#### RECORDS TO USE
= Beginning of Section =
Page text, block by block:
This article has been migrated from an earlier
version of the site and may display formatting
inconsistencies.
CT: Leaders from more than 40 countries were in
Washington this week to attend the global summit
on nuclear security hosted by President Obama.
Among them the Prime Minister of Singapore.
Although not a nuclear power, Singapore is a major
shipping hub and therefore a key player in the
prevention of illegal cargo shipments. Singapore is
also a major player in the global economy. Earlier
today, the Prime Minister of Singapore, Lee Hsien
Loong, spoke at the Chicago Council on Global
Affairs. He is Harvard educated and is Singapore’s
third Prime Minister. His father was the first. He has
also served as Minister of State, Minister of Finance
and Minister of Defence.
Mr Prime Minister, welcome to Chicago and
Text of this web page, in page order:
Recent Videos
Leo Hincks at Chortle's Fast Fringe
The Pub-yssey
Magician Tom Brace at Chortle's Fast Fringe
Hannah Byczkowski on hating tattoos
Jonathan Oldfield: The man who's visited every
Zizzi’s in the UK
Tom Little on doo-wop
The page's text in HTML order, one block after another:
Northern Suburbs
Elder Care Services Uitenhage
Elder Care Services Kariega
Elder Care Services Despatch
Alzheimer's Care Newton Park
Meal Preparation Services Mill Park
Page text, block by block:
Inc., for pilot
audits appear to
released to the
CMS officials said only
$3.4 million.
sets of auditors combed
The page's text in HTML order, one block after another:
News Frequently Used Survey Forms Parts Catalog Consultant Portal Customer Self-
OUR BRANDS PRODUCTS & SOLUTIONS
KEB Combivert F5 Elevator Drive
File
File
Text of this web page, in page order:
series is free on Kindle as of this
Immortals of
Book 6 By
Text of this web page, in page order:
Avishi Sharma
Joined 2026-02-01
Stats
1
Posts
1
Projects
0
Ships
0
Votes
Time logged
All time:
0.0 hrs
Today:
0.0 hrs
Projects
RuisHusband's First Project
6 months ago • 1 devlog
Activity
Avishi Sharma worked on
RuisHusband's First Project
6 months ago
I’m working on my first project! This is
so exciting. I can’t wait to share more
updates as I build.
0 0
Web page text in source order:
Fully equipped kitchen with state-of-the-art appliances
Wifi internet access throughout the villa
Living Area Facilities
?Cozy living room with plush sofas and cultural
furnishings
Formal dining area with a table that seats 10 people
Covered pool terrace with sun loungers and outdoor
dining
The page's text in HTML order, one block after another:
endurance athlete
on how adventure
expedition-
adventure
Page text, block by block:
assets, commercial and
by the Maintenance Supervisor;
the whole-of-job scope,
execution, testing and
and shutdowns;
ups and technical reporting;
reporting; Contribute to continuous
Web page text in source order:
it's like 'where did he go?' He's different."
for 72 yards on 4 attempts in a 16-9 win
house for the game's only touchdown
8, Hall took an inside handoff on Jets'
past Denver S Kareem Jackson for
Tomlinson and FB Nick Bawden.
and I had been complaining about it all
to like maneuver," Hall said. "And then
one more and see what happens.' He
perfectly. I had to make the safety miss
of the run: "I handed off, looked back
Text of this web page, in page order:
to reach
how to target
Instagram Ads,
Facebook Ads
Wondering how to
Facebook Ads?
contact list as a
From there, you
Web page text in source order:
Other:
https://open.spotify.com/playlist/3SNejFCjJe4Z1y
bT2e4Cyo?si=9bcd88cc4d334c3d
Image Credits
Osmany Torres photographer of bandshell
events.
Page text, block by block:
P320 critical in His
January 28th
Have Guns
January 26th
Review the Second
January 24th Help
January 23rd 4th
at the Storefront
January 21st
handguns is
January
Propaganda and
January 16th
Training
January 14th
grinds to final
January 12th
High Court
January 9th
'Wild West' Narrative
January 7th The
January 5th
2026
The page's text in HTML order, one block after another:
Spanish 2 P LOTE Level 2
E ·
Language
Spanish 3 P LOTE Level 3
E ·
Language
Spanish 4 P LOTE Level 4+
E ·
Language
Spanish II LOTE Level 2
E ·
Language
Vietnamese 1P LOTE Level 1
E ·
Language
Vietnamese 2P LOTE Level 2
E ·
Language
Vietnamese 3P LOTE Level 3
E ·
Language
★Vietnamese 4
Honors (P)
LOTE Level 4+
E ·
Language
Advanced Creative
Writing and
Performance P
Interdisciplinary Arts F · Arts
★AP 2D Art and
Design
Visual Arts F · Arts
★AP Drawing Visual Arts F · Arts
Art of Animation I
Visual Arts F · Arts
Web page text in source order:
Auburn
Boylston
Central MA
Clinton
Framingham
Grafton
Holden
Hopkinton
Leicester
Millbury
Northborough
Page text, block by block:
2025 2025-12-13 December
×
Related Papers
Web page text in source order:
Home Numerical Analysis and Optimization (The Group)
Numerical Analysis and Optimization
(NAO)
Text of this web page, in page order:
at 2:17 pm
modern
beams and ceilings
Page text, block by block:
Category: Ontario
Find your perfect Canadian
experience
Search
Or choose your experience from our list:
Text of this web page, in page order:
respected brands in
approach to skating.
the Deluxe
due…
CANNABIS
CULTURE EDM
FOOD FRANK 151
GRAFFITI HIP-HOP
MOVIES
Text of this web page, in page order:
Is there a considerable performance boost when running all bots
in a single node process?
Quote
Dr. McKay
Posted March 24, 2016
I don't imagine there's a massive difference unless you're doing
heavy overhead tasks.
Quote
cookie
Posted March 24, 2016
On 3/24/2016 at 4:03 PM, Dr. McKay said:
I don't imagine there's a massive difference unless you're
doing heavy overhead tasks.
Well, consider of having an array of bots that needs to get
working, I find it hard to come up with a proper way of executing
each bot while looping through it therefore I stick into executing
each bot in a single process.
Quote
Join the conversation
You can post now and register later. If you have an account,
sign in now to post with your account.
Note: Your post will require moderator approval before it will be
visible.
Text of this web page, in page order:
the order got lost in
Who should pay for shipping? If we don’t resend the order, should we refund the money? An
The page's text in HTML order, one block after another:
= End of Section =
#### WORK ITEM
From the preceding material, extract every line exactly.

#### TASK ANSWER
Page text, block by block:
This article has been migrated from an earlier
version of the site and may display formatting
inconsistencies.
CT: Leaders from more than 40 countries were in
Washington this week to attend the global summit
on nuclear security hosted by President Obama.
Among them the Prime Minister of Singapore.
Although not a nuclear power, Singapore is a major
shipping hub and therefore a key player in the
prevention of illegal cargo shipments. Singapore is
also a major player in the global economy. Earlier
today, the Prime Minister of Singapore, Lee Hsien
Loong, spoke at the Chicago Council on Global
Affairs. He is Harvard educated and is Singapore’s
third Prime Minister. His father was the first. He has
also served as Minister of State, Minister of Finance
and Minister of Defence.
Mr Prime Minister, welcome to Chicago and
Text of this web page, in page order:
Recent Videos
Leo Hincks at Chortle's Fast Fringe
The Pub-yssey
Magician Tom Brace at Chortle's Fast Fringe
Hannah Byczkowski on hating tattoos
Jonathan Oldfield: The man who's visited every
Zizzi’s in the UK
Tom Little on doo-wop
The page's text in HTML order, one block after another:
Northern Suburbs
Elder Care Services Uitenhage
Elder Care Services Kariega
Elder Care Services Despatch
Alzheimer's Care Newton Park
Meal Preparation Services Mill Park
Page text, block by block:
Inc., for pilot
audits appear to
released to the
CMS officials said only
$3.4 million.
sets of auditors combed
The page's text in HTML order, one block after another:
News Frequently Used Survey Forms Parts Catalog Consultant Portal Customer Self-
OUR BRANDS PRODUCTS & SOLUTIONS
KEB Combivert F5 Elevator Drive
File
File
Text of this web page, in page order:
series is free on Kindle as of this
Immortals of
Book 6 By
Text of this web page, in page order:
Avishi Sharma
Joined 2026-02-01
Stats
1
Posts
1
Projects
0
Ships
0
Votes
Time logged
All time:
0.0 hrs
Today:
0.0 hrs
Projects
RuisHusband's First Project
6 months ago • 1 devlog
Activity
Avishi Sharma worked on
RuisHusband's First Project
6 months ago
I’m working on my first project! This is
so exciting. I can’t wait to share more
updates as I build.
0 0
Web page text in source order:
Fully equipped kitchen with state-of-the-art appliances
Wifi internet access throughout the villa
Living Area Facilities
?Cozy living room with plush sofas and cultural
furnishings
Formal dining area with a table that seats 10 people
Covered pool terrace with sun loungers and outdoor
dining
The page's text in HTML order, one block after another:
endurance athlete
on how adventure
expedition-
adventure
Page text, block by block:
assets, commercial and
by the Maintenance Supervisor;
the whole-of-job scope,
execution, testing and
and shutdowns;
ups and technical reporting;
reporting; Contribute to continuous
Web page text in source order:
it's like 'where did he go?' He's different."
for 72 yards on 4 attempts in a 16-9 win
house for the game's only touchdown
8, Hall took an inside handoff on Jets'
past Denver S Kareem Jackson for
Tomlinson and FB Nick Bawden.
and I had been complaining about it all
to like maneuver," Hall said. "And then
one more and see what happens.' He
perfectly. I had to make the safety miss
of the run: "I handed off, looked back
Text of this web page, in page order:
to reach
how to target
Instagram Ads,
Facebook Ads
Wondering how to
Facebook Ads?
contact list as a
From there, you
Web page text in source order:
Other:
https://open.spotify.com/playlist/3SNejFCjJe4Z1y
bT2e4Cyo?si=9bcd88cc4d334c3d
Image Credits
Osmany Torres photographer of bandshell
events.
Page text, block by block:
P320 critical in His
January 28th
Have Guns
January 26th
Review the Second
January 24th Help
January 23rd 4th
at the Storefront
January 21st
handguns is
January
Propaganda and
January 16th
Training
January 14th
grinds to final
January 12th
High Court
January 9th
'Wild West' Narrative
January 7th The
January 5th
2026
The page's text in HTML order, one block after another:
Spanish 2 P LOTE Level 2
E ·
Language
Spanish 3 P LOTE Level 3
E ·
Language
Spanish 4 P LOTE Level 4+
E ·
Language
Spanish II LOTE Level 2
E ·
Language
Vietnamese 1P LOTE Level 1
E ·
Language
Vietnamese 2P LOTE Level 2
E ·
Language
Vietnamese 3P LOTE Level 3
E ·
Language
★Vietnamese 4
Honors (P)
LOTE Level 4+
E ·
Language
Advanced Creative
Writing and
Performance P
Interdisciplinary Arts F · Arts
★AP 2D Art and
Design
Visual Arts F · Arts
★AP Drawing Visual Arts F · Arts
Art of Animation I
Visual Arts F · Arts
Web page text in source order:
Auburn
Boylston
Central MA
Clinton
Framingham
Grafton
Holden
Hopkinton
Leicester
Millbury
Northborough
Page text, block by block:
2025 2025-12-13 December
×
Related Papers
Web page text in source order:
Home Numerical Analysis and Optimization (The Group)
Numerical Analysis and Optimization
(NAO)
Text of this web page, in page order:
at 2:17 pm
modern
beams and ceilings
Page text, block by block:
Category: Ontario
Find your perfect Canadian
experience
Search
Or choose your experience from our list:
Text of this web page, in page order:
respected brands in
approach to skating.
the Deluxe
due…
CANNABIS
CULTURE EDM
FOOD FRANK 151
GRAFFITI HIP-HOP
MOVIES
Text of this web page, in page order:
Is there a considerable performance boost when running all bots
in a single node process?
Quote
Dr. McKay
Posted March 24, 2016
I don't imagine there's a massive difference unless you're doing
heavy overhead tasks.
Quote
cookie
Posted March 24, 2016
On 3/24/2016 at 4:03 PM, Dr. McKay said:
I don't imagine there's a massive difference unless you're
doing heavy overhead tasks.
Well, consider of having an array of bots that needs to get
working, I find it hard to come up with a proper way of executing
each bot while looping through it therefore I stick into executing
each bot in a single process.
Quote
Join the conversation
You can post now and register later. If you have an account,
sign in now to post with your account.
Note: Your post will require moderator approval before it will be
visible.
Text of this web page, in page order:
the order got lost in
Who should pay for shipping? If we don’t resend the order, should we refund the money? An
The page's text in HTML order, one block after another:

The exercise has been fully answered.